Just to help with the question about .22's on state ground. The answer is on page 35 of the 2008 regulations. {It is unlawful for any person to use or hunt with a rifle,pistol or revolver from october 15th through january 1st during the daylight hours on any land owned or administered by the ODNR except when at a target range,squirrel hunting or deer hunting with a muzzle loading rifle}.


----------



## flthednut (Feb 17, 2007)

Got to love that word, " EXCEPT "


----------



## Mad-Eye Moody (May 27, 2008)

Been a long time since I squirrel hunted, but am thinking of trying it tommorow. The biggest reason I stopped is that they are darn near impossible to skin. Anyone have any tips?


----------



## noboatdave (May 5, 2004)




----------



## flthednut (Feb 17, 2007)

Hey, I got my limit Monday morning just like I thought I would. They were hitting those hickory trees hard. Was out of there by 9AM. 

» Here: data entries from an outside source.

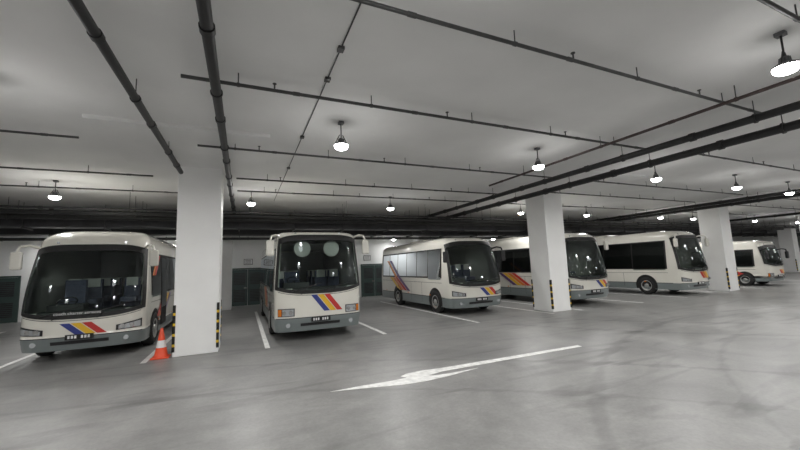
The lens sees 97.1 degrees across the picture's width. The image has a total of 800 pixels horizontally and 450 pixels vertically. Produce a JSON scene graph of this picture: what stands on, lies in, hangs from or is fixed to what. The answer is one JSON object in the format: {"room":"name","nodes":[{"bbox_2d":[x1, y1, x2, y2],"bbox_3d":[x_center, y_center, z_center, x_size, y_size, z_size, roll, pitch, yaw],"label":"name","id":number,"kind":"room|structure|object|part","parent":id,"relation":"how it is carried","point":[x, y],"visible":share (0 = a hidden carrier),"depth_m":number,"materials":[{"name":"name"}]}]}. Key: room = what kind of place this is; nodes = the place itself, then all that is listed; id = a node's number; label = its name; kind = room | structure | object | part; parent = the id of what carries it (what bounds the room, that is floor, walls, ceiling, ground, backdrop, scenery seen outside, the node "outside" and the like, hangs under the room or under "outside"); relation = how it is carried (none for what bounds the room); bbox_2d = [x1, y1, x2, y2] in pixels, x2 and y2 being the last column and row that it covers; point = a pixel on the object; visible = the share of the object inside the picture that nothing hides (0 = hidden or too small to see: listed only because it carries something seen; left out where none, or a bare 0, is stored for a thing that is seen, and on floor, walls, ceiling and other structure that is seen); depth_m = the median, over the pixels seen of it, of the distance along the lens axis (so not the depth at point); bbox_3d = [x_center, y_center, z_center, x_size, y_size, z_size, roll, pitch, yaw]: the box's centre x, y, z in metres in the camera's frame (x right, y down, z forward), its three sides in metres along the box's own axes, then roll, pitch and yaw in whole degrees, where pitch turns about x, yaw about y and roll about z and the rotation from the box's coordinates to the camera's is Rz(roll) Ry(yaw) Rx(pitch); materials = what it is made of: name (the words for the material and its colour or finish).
{"room":"indoor bus garage","nodes":[
{"label":"indoor bus garage","id":0,"kind":"room"},
{"bbox_2d":[0,0,799,228],"bbox_3d":[29.050,-1.891,18.428,116.400,0.270,37.900,1,-7,-24],"label":"ceiling","id":1,"kind":"structure","parent":0,"point":[55,79],"depth_m":6.09,"materials":[{"name":"concrete"}]},
{"bbox_2d":[0,129,78,138],"bbox_3d":[-10.717,-1.811,4.732,10.000,0.207,0.060,1,-7,-24],"label":"pipe","id":2,"kind":"object","parent":1,"relation":"hanging from","point":[7,131],"visible":1,"depth_m":6.51,"materials":[{"name":"grey metal"}]},
{"bbox_2d":[48,180,60,199],"bbox_3d":[-9.998,-1.013,10.239,0.277,0.573,0.277,1,-7,-24],"label":"pendant light","id":3,"kind":"object","parent":1,"relation":"hanging from","point":[54,196],"visible":1,"depth_m":10.19,"materials":[{"name":"black plastic"}]},
{"bbox_2d":[0,165,152,176],"bbox_3d":[-11.550,-1.469,7.402,10.650,0.207,0.060,1,-7,-24],"label":"pipe","id":4,"kind":"object","parent":1,"relation":"hanging from","point":[20,168],"visible":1,"depth_m":8.87,"materials":[{"name":"grey metal"}]},
{"bbox_2d":[0,182,177,192],"bbox_3d":[-12.190,-1.206,9.453,11.150,0.207,0.060,1,-7,-24],"label":"pipe","id":5,"kind":"object","parent":1,"relation":"hanging from","point":[38,186],"visible":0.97,"depth_m":10.63,"materials":[{"name":"grey metal"}]},
{"bbox_2d":[67,0,182,173],"bbox_3d":[-1.446,-2.658,-0.235,0.137,0.368,20.100,1,-7,-24],"label":"drain pipe","id":6,"kind":"object","parent":1,"relation":"hanging from","point":[96,35],"visible":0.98,"depth_m":4.28,"materials":[{"name":"black metal"}]},
{"bbox_2d":[195,0,235,213],"bbox_3d":[-2.255,-2.091,4.237,0.162,0.401,29.000,1,-7,-24],"label":"drain pipe","id":7,"kind":"object","parent":1,"relation":"hanging from","point":[206,25],"visible":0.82,"depth_m":4.46,"materials":[{"name":"black metal"}]},
{"bbox_2d":[247,192,254,205],"bbox_3d":[-5.208,-0.947,12.363,0.277,0.573,0.277,1,-7,-24],"label":"pendant light","id":8,"kind":"object","parent":1,"relation":"hanging from","point":[250,203],"visible":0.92,"depth_m":12.28,"materials":[{"name":"white glass"}]},
{"bbox_2d":[274,3,361,199],"bbox_3d":[-1.295,-2.130,5.772,0.080,0.039,19.000,1,-7,-24],"label":"cable conduit","id":9,"kind":"object","parent":1,"relation":"attached to","point":[341,48],"visible":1,"depth_m":5.16,"materials":[{"name":"grey metal"}]},
{"bbox_2d":[334,121,347,150],"bbox_3d":[-1.149,-1.738,6.888,0.277,0.573,0.277,1,-7,-24],"label":"pendant light","id":10,"kind":"object","parent":1,"relation":"hanging from","point":[340,145],"visible":1,"depth_m":6.83,"materials":[{"name":"white glass"}]},
{"bbox_2d":[0,236,700,240],"bbox_3d":[4.295,0.443,24.957,68.100,1.137,0.174,1,-7,-24],"label":"pipe","id":11,"kind":"object","parent":1,"relation":"hanging from","point":[430,237],"visible":0.2,"depth_m":19.53,"materials":[{"name":"grey metal"}]},
{"bbox_2d":[237,189,471,201],"bbox_3d":[-1.033,-1.145,13.588,9.500,0.210,0.060,1,-7,-24],"label":"pipe","id":12,"kind":"object","parent":1,"relation":"hanging from","point":[275,189],"visible":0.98,"depth_m":13.12,"materials":[{"name":"grey metal"}]},
{"bbox_2d":[236,174,497,193],"bbox_3d":[-0.346,-1.351,12.046,9.500,0.210,0.060,1,-7,-24],"label":"pipe","id":13,"kind":"object","parent":1,"relation":"hanging from","point":[267,179],"visible":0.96,"depth_m":11.52,"materials":[{"name":"grey metal"}]},
{"bbox_2d":[197,144,549,177],"bbox_3d":[0.416,-1.679,9.474,10.200,0.210,0.060,1,-7,-24],"label":"pipe","id":14,"kind":"object","parent":1,"relation":"hanging from","point":[198,145],"visible":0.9,"depth_m":8.79,"materials":[{"name":"grey metal"}]},
{"bbox_2d":[387,196,393,210],"bbox_3d":[-0.400,-0.881,14.496,0.277,0.573,0.277,1,-7,-24],"label":"pendant light","id":15,"kind":"object","parent":1,"relation":"hanging from","point":[390,207],"visible":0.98,"depth_m":14.42,"materials":[{"name":"white glass"}]},
{"bbox_2d":[0,199,783,229],"bbox_3d":[6.207,-0.311,20.671,68.100,0.774,0.248,1,-7,-24],"label":"pipe","id":16,"kind":"object","parent":1,"relation":"hanging from","point":[2,215],"visible":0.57,"depth_m":15.90,"materials":[{"name":"black metal"}]},
{"bbox_2d":[0,199,797,227],"bbox_3d":[6.610,-0.454,19.767,68.100,0.729,0.199,1,-7,-24],"label":"pipe","id":17,"kind":"object","parent":1,"relation":"hanging from","point":[2,210],"visible":0.74,"depth_m":15.06,"materials":[{"name":"black metal"}]},
{"bbox_2d":[0,192,798,226],"bbox_3d":[6.891,-0.578,19.137,68.100,0.650,0.099,1,-7,-24],"label":"pipe","id":18,"kind":"object","parent":1,"relation":"hanging from","point":[1,206],"visible":0.77,"depth_m":14.38,"materials":[{"name":"black metal"}]},
{"bbox_2d":[0,205,799,233],"bbox_3d":[19.310,0.144,27.990,98.000,0.970,0.740,1,-7,-24],"label":"pipes","id":19,"kind":"object","parent":1,"relation":"hanging from","point":[29,224],"visible":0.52,"depth_m":17.06,"materials":[{"name":"grey metal"}]},
{"bbox_2d":[0,228,799,237],"bbox_3d":[18.464,0.447,29.889,98.000,1.070,0.940,1,-7,-24],"label":"pipe","id":20,"kind":"object","parent":1,"relation":"hanging from","point":[3,231],"visible":0.21,"depth_m":19.13,"materials":[{"name":"grey metal"}]},
{"bbox_2d":[181,73,643,148],"bbox_3d":[1.645,-2.031,6.837,10.100,0.212,0.065,1,-7,-24],"label":"pipe","id":21,"kind":"object","parent":1,"relation":"hanging from","point":[185,76],"visible":0.97,"depth_m":5.96,"materials":[{"name":"grey metal"}]},
{"bbox_2d":[533,147,543,169],"bbox_3d":[3.494,-1.674,8.947,0.277,0.573,0.277,1,-7,-24],"label":"pendant light","id":22,"kind":"object","parent":1,"relation":"hanging from","point":[538,166],"visible":1,"depth_m":8.88,"materials":[{"name":"white glass"}]},
{"bbox_2d":[351,0,760,113],"bbox_3d":[2.823,-2.292,4.992,9.450,0.210,0.060,1,-7,-24],"label":"pipe","id":23,"kind":"object","parent":1,"relation":"hanging from","point":[410,14],"visible":0.88,"depth_m":4.45,"materials":[{"name":"grey metal"}]},
{"bbox_2d":[495,202,643,209],"bbox_3d":[9.159,-1.005,18.108,10.600,0.210,0.060,1,-7,-24],"label":"pipe","id":24,"kind":"object","parent":1,"relation":"hanging from","point":[495,202],"visible":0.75,"depth_m":18.53,"materials":[{"name":"grey metal"}]},
{"bbox_2d":[426,100,799,215],"bbox_3d":[5.476,-1.774,9.292,0.186,0.443,28.000,1,-7,-24],"label":"drain pipe","id":25,"kind":"object","parent":1,"relation":"hanging from","point":[754,118],"visible":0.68,"depth_m":8.11,"materials":[{"name":"black metal"}]},
{"bbox_2d":[445,115,799,218],"bbox_3d":[6.483,-1.726,9.734,0.224,0.512,28.000,1,-7,-24],"label":"drain pipe","id":26,"kind":"object","parent":1,"relation":"hanging from","point":[783,128],"visible":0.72,"depth_m":9.04,"materials":[{"name":"black metal"}]},
{"bbox_2d":[552,190,694,202],"bbox_3d":[10.168,-1.307,15.841,10.600,0.210,0.060,1,-7,-24],"label":"pipe","id":27,"kind":"object","parent":1,"relation":"hanging from","point":[559,190],"visible":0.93,"depth_m":15.60,"materials":[{"name":"grey metal"}]},
{"bbox_2d":[489,75,799,186],"bbox_3d":[6.570,-2.500,4.086,0.074,0.287,17.500,1,-7,-24],"label":"pipe","id":28,"kind":"object","parent":1,"relation":"hanging from","point":[795,78],"visible":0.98,"depth_m":6.80,"materials":[{"name":"grey metal"}]},
{"bbox_2d":[651,166,661,181],"bbox_3d":[7.881,-1.613,10.893,0.277,0.573,0.277,1,-7,-24],"label":"pendant light","id":29,"kind":"object","parent":1,"relation":"hanging from","point":[656,178],"visible":0.94,"depth_m":10.83,"materials":[{"name":"white glass"}]},
{"bbox_2d":[579,179,742,194],"bbox_3d":[10.936,-1.536,14.118,10.600,0.210,0.060,1,-7,-24],"label":"pipe","id":30,"kind":"object","parent":1,"relation":"hanging from","point":[603,181],"visible":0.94,"depth_m":13.80,"materials":[{"name":"grey metal"}]},
{"bbox_2d":[581,189,799,221],"bbox_3d":[16.947,-1.613,14.380,0.199,0.449,28.000,1,-7,-24],"label":"drain pipe","id":31,"kind":"object","parent":1,"relation":"hanging from","point":[795,191],"visible":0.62,"depth_m":17.70,"materials":[{"name":"black metal"}]},
{"bbox_2d":[605,192,799,220],"bbox_3d":[17.862,-1.575,14.782,0.199,0.499,28.000,1,-7,-24],"label":"drain pipe","id":32,"kind":"object","parent":1,"relation":"hanging from","point":[797,194],"visible":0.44,"depth_m":18.29,"materials":[{"name":"black metal"}]},
{"bbox_2d":[731,174,741,189],"bbox_3d":[12.178,-1.554,12.799,0.277,0.573,0.277,1,-7,-24],"label":"pendant light","id":33,"kind":"object","parent":1,"relation":"hanging from","point":[736,186],"visible":1,"depth_m":12.74,"materials":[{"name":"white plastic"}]},
{"bbox_2d":[699,152,799,170],"bbox_3d":[12.188,-1.911,11.307,10.600,0.210,0.060,1,-7,-24],"label":"pipe","id":34,"kind":"object","parent":1,"relation":"hanging from","point":[703,154],"visible":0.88,"depth_m":10.44,"materials":[{"name":"grey metal"}]},
{"bbox_2d":[729,212,799,221],"bbox_3d":[28.556,-1.453,19.528,0.199,0.449,28.000,1,-7,-24],"label":"drain pipe","id":35,"kind":"object","parent":1,"relation":"hanging from","point":[795,213],"visible":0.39,"depth_m":25.06,"materials":[{"name":"black metal"}]},
{"bbox_2d":[738,203,799,209],"bbox_3d":[21.685,-1.148,20.949,10.600,0.210,0.060,1,-7,-24],"label":"pipe","id":36,"kind":"object","parent":1,"relation":"hanging from","point":[750,203],"visible":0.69,"depth_m":20.77,"materials":[{"name":"grey metal"}]},
{"bbox_2d":[757,0,799,22],"bbox_3d":[4.888,-2.459,4.225,6.300,0.210,0.060,1,-7,-24],"label":"pipe","id":37,"kind":"object","parent":1,"relation":"hanging from","point":[795,17],"visible":1,"depth_m":3.92,"materials":[{"name":"grey metal"}]},
{"bbox_2d":[771,29,799,75],"bbox_3d":[4.994,-2.237,4.596,0.277,0.573,0.277,1,-7,-24],"label":"pendant light","id":38,"kind":"object","parent":1,"relation":"hanging from","point":[786,65],"visible":1,"depth_m":4.55,"materials":[{"name":"white glass"}]},
{"bbox_2d":[785,181,793,194],"bbox_3d":[15.925,-1.502,14.461,0.277,0.573,0.277,1,-7,-24],"label":"pendant light","id":39,"kind":"object","parent":1,"relation":"hanging from","point":[789,192],"visible":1,"depth_m":14.42,"materials":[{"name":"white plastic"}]},
{"bbox_2d":[0,272,799,449],"bbox_3d":[29.238,3.087,17.849,116.400,0.200,37.900,1,-7,-24],"label":"floor","id":40,"kind":"structure","parent":0,"point":[713,370],"depth_m":6.09,"materials":[{"name":"concrete"}]},
{"bbox_2d":[0,353,34,367],"bbox_3d":[-10.620,3.709,11.125,0.120,0.004,9.350,1,-7,-24],"label":"parking line","id":41,"kind":"object","parent":40,"relation":"on","point":[7,364],"visible":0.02,"depth_m":8.87,"materials":[{"name":"paint"}]},
{"bbox_2d":[9,231,175,355],"bbox_3d":[-9.769,2.188,13.028,3.012,3.400,9.576,1,-7,-24],"label":"coach bus","id":42,"kind":"object","parent":40,"relation":"on","point":[85,289],"visible":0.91,"depth_m":9.62,"materials":[{"name":"beige paint"}]},
{"bbox_3d":[-9.233,0.596,8.784,0.087,0.217,0.492,-4,-7,14],"label":"mirror arm","id":43,"kind":"part","parent":42,"relation":"part of","materials":[{"name":"beige paint"}]},
{"bbox_3d":[-8.004,1.418,9.072,2.484,1.858,0.759,1,-7,-24],"label":"windscreen trim","id":44,"kind":"part","parent":42,"relation":"part of","materials":[{"name":"black glass"}]},
{"bbox_3d":[-6.946,0.627,9.798,0.493,0.218,0.088,-6,-8,28],"label":"mirror arm","id":45,"kind":"part","parent":42,"relation":"part of","materials":[{"name":"beige paint"}]},
{"bbox_2d":[140,335,171,363],"bbox_3d":[-7.814,3.748,12.369,0.120,0.004,9.350,1,-7,-24],"label":"parking line","id":46,"kind":"object","parent":40,"relation":"on","point":[151,355],"visible":0.36,"depth_m":8.87,"materials":[{"name":"paint"}]},
{"bbox_2d":[150,328,170,359],"bbox_3d":[-5.844,2.885,8.647,0.380,0.710,0.380,1,-7,-24],"label":"traffic cone","id":47,"kind":"object","parent":40,"relation":"on","point":[161,352],"visible":1,"depth_m":8.56,"materials":[{"name":"orange plastic"}]},
{"bbox_2d":[171,166,223,356],"bbox_3d":[-5.378,0.881,9.508,1.024,4.850,1.024,1,-7,-24],"label":"concrete column","id":48,"kind":"structure","parent":40,"relation":"on","point":[199,231],"depth_m":9.04,"materials":[{"name":"white paint"}]},
{"bbox_3d":[-5.312,2.611,9.306,1.024,1.125,1.024,1,-7,-24],"label":"corner guards","id":49,"kind":"part","parent":48,"relation":"part of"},
{"bbox_2d":[221,236,232,310],"bbox_3d":[-9.861,2.222,19.573,1.000,4.850,1.000,1,-7,-24],"label":"concrete column","id":50,"kind":"structure","parent":40,"relation":"on","point":[227,245],"depth_m":19.18,"materials":[{"name":"white paint"}]},
{"bbox_2d":[255,312,269,347],"bbox_3d":[-5.346,3.782,13.464,0.120,0.004,9.350,1,-7,-24],"label":"parking line","id":51,"kind":"object","parent":40,"relation":"on","point":[265,341],"visible":1,"depth_m":11.58,"materials":[{"name":"paint"}]},
{"bbox_2d":[260,232,368,333],"bbox_3d":[-4.277,2.253,14.678,2.989,3.240,9.904,1,-7,-24],"label":"coach bus","id":52,"kind":"object","parent":40,"relation":"on","point":[309,280],"visible":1,"depth_m":10.70,"materials":[{"name":"beige paint"}]},
{"bbox_2d":[266,234,280,255],"bbox_3d":[-3.582,0.568,9.992,0.416,0.629,0.437,1,-7,-24],"label":"mirror","id":53,"kind":"object","parent":52,"relation":"attached to","point":[269,243],"depth_m":9.79,"materials":[{"name":"beige paint"}]},
{"bbox_3d":[-2.397,1.143,10.475,2.478,1.728,0.416,1,-7,-24],"label":"windscreen trim","id":54,"kind":"part","parent":52,"relation":"part of","materials":[{"name":"black glass"}]},
{"bbox_2d":[352,234,368,253],"bbox_3d":[-1.230,0.601,11.035,0.416,0.629,0.436,1,-7,-24],"label":"mirror","id":55,"kind":"object","parent":52,"relation":"attached to","point":[365,243],"depth_m":10.90,"materials":[{"name":"beige paint"}]},
{"bbox_2d":[359,322,386,333],"bbox_3d":[-2.329,3.823,14.802,0.120,0.004,9.350,1,-7,-24],"label":"parking line","id":56,"kind":"object","parent":40,"relation":"on","point":[359,322],"visible":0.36,"depth_m":11.56,"materials":[{"name":"paint"}]},
{"bbox_2d":[413,236,431,241],"bbox_3d":[1.610,2.381,24.661,1.000,4.850,1.000,1,-7,-24],"label":"shaft","id":57,"kind":"object","parent":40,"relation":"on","point":[414,240],"visible":0.02,"depth_m":24.42,"materials":[{"name":"white paint"}]},
{"bbox_2d":[383,302,479,322],"bbox_3d":[0.778,3.866,16.180,0.120,0.004,9.350,1,-7,-24],"label":"parking line","id":58,"kind":"object","parent":40,"relation":"on","point":[383,302],"visible":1,"depth_m":14.54,"materials":[{"name":"paint"}]},
{"bbox_2d":[382,238,504,312],"bbox_3d":[1.608,2.384,17.637,3.018,3.220,7.961,1,-7,-24],"label":"coach bus","id":59,"kind":"object","parent":40,"relation":"on","point":[442,273],"visible":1,"depth_m":15.64,"materials":[{"name":"beige paint"}]},
{"bbox_2d":[443,247,448,262],"bbox_3d":[1.809,1.185,14.012,0.416,0.629,0.437,1,-7,-24],"label":"mirror","id":60,"kind":"object","parent":59,"relation":"attached to","point":[445,254],"depth_m":13.77,"materials":[{"name":"black plastic"}]},
{"bbox_3d":[3.037,1.560,14.441,2.484,1.848,0.812,1,-7,-24],"label":"windscreen trim","id":61,"kind":"part","parent":59,"relation":"part of","materials":[{"name":"black glass"}]},
{"bbox_2d":[492,246,504,260],"bbox_3d":[4.187,1.218,15.067,0.416,0.629,0.436,1,-7,-24],"label":"mirror","id":62,"kind":"object","parent":59,"relation":"attached to","point":[502,253],"depth_m":14.93,"materials":[{"name":"black plastic"}]},
{"bbox_2d":[331,345,581,391],"bbox_3d":[1.552,2.761,6.935,5.870,0.004,0.590,1,-7,-24],"label":"arrow marking","id":63,"kind":"object","parent":40,"relation":"on","point":[423,375],"visible":1,"depth_m":6.53,"materials":[{"name":"paint"}]},
{"bbox_2d":[492,305,554,313],"bbox_3d":[3.914,3.909,17.571,0.120,0.004,9.350,1,-7,-24],"label":"parking line","id":64,"kind":"object","parent":40,"relation":"on","point":[492,305],"visible":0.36,"depth_m":14.74,"materials":[{"name":"paint"}]},
{"bbox_2d":[525,193,571,311],"bbox_3d":[6.093,1.040,14.595,1.024,4.850,1.024,1,-7,-24],"label":"concrete column","id":65,"kind":"structure","parent":40,"relation":"on","point":[546,236],"depth_m":14.21,"materials":[{"name":"white paint"}]},
{"bbox_3d":[6.159,2.769,14.394,1.024,1.125,1.024,1,-7,-24],"label":"corner guards","id":66,"kind":"part","parent":65,"relation":"part of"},
{"bbox_2d":[488,233,609,299],"bbox_3d":[6.658,2.391,19.940,2.997,3.360,9.562,1,-7,-24],"label":"coach bus","id":67,"kind":"object","parent":40,"relation":"on","point":[587,273],"visible":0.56,"depth_m":17.62,"materials":[{"name":"beige paint"}]},
{"bbox_3d":[8.422,1.496,15.992,2.484,1.928,0.762,1,-7,-24],"label":"windscreen trim","id":68,"kind":"part","parent":67,"relation":"part of","materials":[{"name":"black glass"}]},
{"bbox_2d":[595,237,608,249],"bbox_3d":[9.525,0.874,16.706,0.416,0.629,0.436,1,-7,-24],"label":"mirror","id":69,"kind":"object","parent":67,"relation":"attached to","point":[605,243],"depth_m":16.60,"materials":[{"name":"beige paint"}]},
{"bbox_2d":[594,231,710,293],"bbox_3d":[13.258,2.389,22.327,2.998,3.420,9.663,1,-7,-24],"label":"coach bus","id":70,"kind":"object","parent":40,"relation":"on","point":[649,262],"visible":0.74,"depth_m":19.09,"materials":[{"name":"beige paint"}]},
{"bbox_2d":[670,235,677,246],"bbox_3d":[13.836,0.808,17.889,0.416,0.629,0.437,1,-7,-24],"label":"mirror","id":71,"kind":"object","parent":70,"relation":"attached to","point":[673,240],"depth_m":17.73,"materials":[{"name":"beige paint"}]},
{"bbox_3d":[15.067,1.450,18.277,2.483,1.888,0.630,1,-7,-24],"label":"windscreen trim","id":72,"kind":"part","parent":70,"relation":"part of","materials":[{"name":"black glass"}]},
{"bbox_2d":[696,235,708,245],"bbox_3d":[16.196,0.841,18.935,0.416,0.629,0.436,1,-7,-24],"label":"mirror","id":73,"kind":"object","parent":70,"relation":"attached to","point":[706,241],"depth_m":18.83,"materials":[{"name":"beige paint"}]},
{"bbox_2d":[697,206,739,290],"bbox_3d":[17.793,1.201,19.785,1.024,4.850,1.024,1,-7,-24],"label":"concrete column","id":74,"kind":"structure","parent":40,"relation":"on","point":[714,223],"depth_m":19.42,"materials":[{"name":"white paint"}]},
{"bbox_3d":[17.858,2.931,19.584,1.024,1.125,1.024,1,-7,-24],"label":"corner guards","id":75,"kind":"part","parent":74,"relation":"part of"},
{"bbox_2d":[699,240,788,285],"bbox_3d":[21.323,2.579,24.116,2.730,2.850,6.688,1,-7,-24],"label":"minibus","id":76,"kind":"object","parent":40,"relation":"on","point":[759,261],"visible":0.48,"depth_m":21.48,"materials":[{"name":"beige paint"}]},
{"bbox_2d":[760,249,768,258],"bbox_3d":[21.511,1.721,20.866,0.416,0.629,0.437,1,-7,-24],"label":"mirror","id":77,"kind":"object","parent":76,"relation":"attached to","point":[766,253],"depth_m":20.78,"materials":[{"name":"black plastic"}]},
{"bbox_3d":[22.549,1.829,21.375,2.150,1.288,0.491,1,-7,-24],"label":"windscreen trim","id":78,"kind":"part","parent":76,"relation":"part of","materials":[{"name":"black glass"}]},
{"bbox_2d":[777,248,788,257],"bbox_3d":[23.626,1.750,21.804,0.416,0.629,0.436,1,-7,-24],"label":"mirror","id":79,"kind":"object","parent":76,"relation":"attached to","point":[786,252],"depth_m":21.69,"materials":[{"name":"black plastic"}]},
{"bbox_2d":[763,236,779,253],"bbox_3d":[47.312,3.011,44.932,1.000,4.850,1.000,1,-7,-24],"label":"shaft","id":80,"kind":"object","parent":40,"relation":"on","point":[772,239],"visible":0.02,"depth_m":44.63,"materials":[{"name":"white paint"}]},
{"bbox_2d":[776,222,799,271],"bbox_3d":[38.047,2.150,34.524,1.000,4.850,1.000,1,-7,-24],"label":"concrete column","id":81,"kind":"structure","parent":40,"relation":"on","point":[787,238],"depth_m":34.21,"materials":[{"name":"white paint"}]},
{"bbox_2d":[0,236,799,322],"bbox_3d":[21.530,2.857,35.234,116.400,4.850,0.200,1,-7,-24],"label":"wall","id":82,"kind":"structure","parent":0,"point":[242,249],"depth_m":21.45,"materials":[{"name":"paint"}]},
{"bbox_2d":[0,276,20,322],"bbox_3d":[-19.627,3.570,16.637,2.460,2.230,0.110,1,-7,-24],"label":"door leaf","id":83,"kind":"structure","parent":82,"relation":"in","point":[10,286],"depth_m":17.01,"materials":[{"name":"grey paint"}]},
{"bbox_2d":[232,268,260,305],"bbox_3d":[-9.184,3.714,21.268,1.910,2.230,0.110,1,-7,-24],"label":"door leaf","id":84,"kind":"structure","parent":82,"relation":"in","point":[239,276],"depth_m":21.24,"materials":[{"name":"grey paint"}]},
{"bbox_2d":[244,259,252,264],"bbox_3d":[-9.232,2.245,21.484,0.500,0.350,0.038,1,-7,-24],"label":"wall sign","id":85,"kind":"object","parent":82,"relation":"attached to","point":[246,261],"visible":1,"depth_m":21.47,"materials":[{"name":"white plastic"}]},
{"bbox_2d":[364,255,370,260],"bbox_3d":[-2.287,2.291,24.571,0.500,0.350,0.038,1,-7,-24],"label":"wall sign","id":86,"kind":"object","parent":82,"relation":"attached to","point":[366,257],"visible":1,"depth_m":24.56,"materials":[{"name":"white plastic"}]},
{"bbox_2d":[361,263,381,296],"bbox_3d":[-1.757,3.816,24.562,1.960,2.230,0.110,1,-7,-24],"label":"door leaf","id":87,"kind":"structure","parent":82,"relation":"in","point":[370,286],"depth_m":24.47,"materials":[{"name":"grey paint"}]}
]}

That Mr. Squacks method of skinning squirrels works great, Me and the fellows I hunt with have been doing it that way for the best part of 40 years.....


----------



## dwmikemx (Mar 22, 2008)

O Kay. Please help me out here.
I tried Mr Squacks method tonight on 4 fox squirrels that I shot today. 
I pulled 2 completely in two, pulled the tail off of one and one worked good.
what a mess I had. I was starting the cut under the tail just above the butt hole. What am I doing wrong????


----------



## Bassy (Apr 9, 2004)

it takes a few squirrels to get the hang of it, just keep watching mr squacks video each time before you go hunting, thats what I did and Im getting better at it,...............bassy


----------



## flthednut (Feb 17, 2007)

Yes it takes some practice and I can understand that if you have never seen it done by someone who knows how in person ( not a video ) how it can give you fits. Once you learn how this is done I know your going to like it. Hey I've been skinning these squirrels like this almost 40 years and I still get the occassional one that won't pull out right. It happens..... It's got a lot to do with the way the cut at the tail and the little flap of hide that has to be made on that back area. Then you get your foot in tight to the back and tramp down on the tail. Holding the back legs and getting ready to pull, you want to pull upward with a bit of a wiggle kinda like pulling on a sock with a left, right, left, right motion. This works best with headshot squirrels. If you body shoot them with a .22 LR, .22 mag, or one of the .17 cal. you can rip them in half very easily and, yep what a mess you will have. I hope this helps out some. I wish I could show you in person just how simple it really is.


----------



## 10bender24 (Nov 8, 2005)

I'll use Mr. Squacks method and my trick is that I skin them as soon as I shoot them.It is easier when they are warm,then put them into a bag and dress later.


----------